Every time energy prices spike, oil companies (and their allies in Washington) start talking up oil shale. It happened just before World War I, it happened after the 1973 oil embargo, and it’s happening again now. Oil shale, the hucksters tell us, is the answer to America’s energy problems. Huge deposits of the stuff lie just below the surface of empty federal lands. It has the potential to provide us hundreds of billions of barrels of homegrown oil.
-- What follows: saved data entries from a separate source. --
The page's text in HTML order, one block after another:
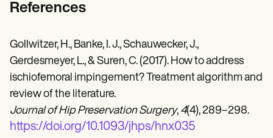
References
Gollwitzer, H., Banke, I. J., Schauwecker, J.,
Gerdesmeyer, L., & Suren, C. (2017). How to address
ischiofemoral impingement? Treatment algorithm and
review of the literature.
Journal of Hip Preservation Surgery, 4(4), 289–298.
https://doi.org/10.1093/jhps/hnx035

It’s readily available, it’s domestic, and it’s ready for American workers to extract.
If it sounds too good to be true, that’s because it is.
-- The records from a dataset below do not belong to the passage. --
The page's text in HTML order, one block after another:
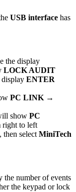
USB interface has
the display
LOCK AUDIT
display ENTER
PC LINK →
show PC
right to left
, then selectMiniTech
the number of events
the keypad or lock
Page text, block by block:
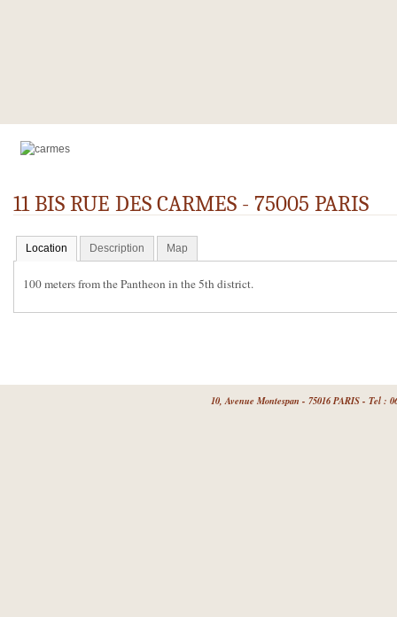
11 BIS RUE DES CARMES - 75005 PARIS
Location Description Map
100 meters from the Pantheon in the 5th district.
10, Avenue Montespan - 75016 PARIS - Tel :

In the reality-based world, the economics only work if oil is selling near $100 per barrel and, even then, extracting the oil shale and converting it to a usable product (one that can heat our homes or power our industrial facilities) raises some serious environmental concerns.
Start with the fact that oil shale is just sedimentary rock. That means that the only proven method for extracting it is to dig it up using traditional surface mining techniques – like strip mining. That, of course, triggers the well-documented stresses on wildlife, forest communities, aquatic resources, and air quality.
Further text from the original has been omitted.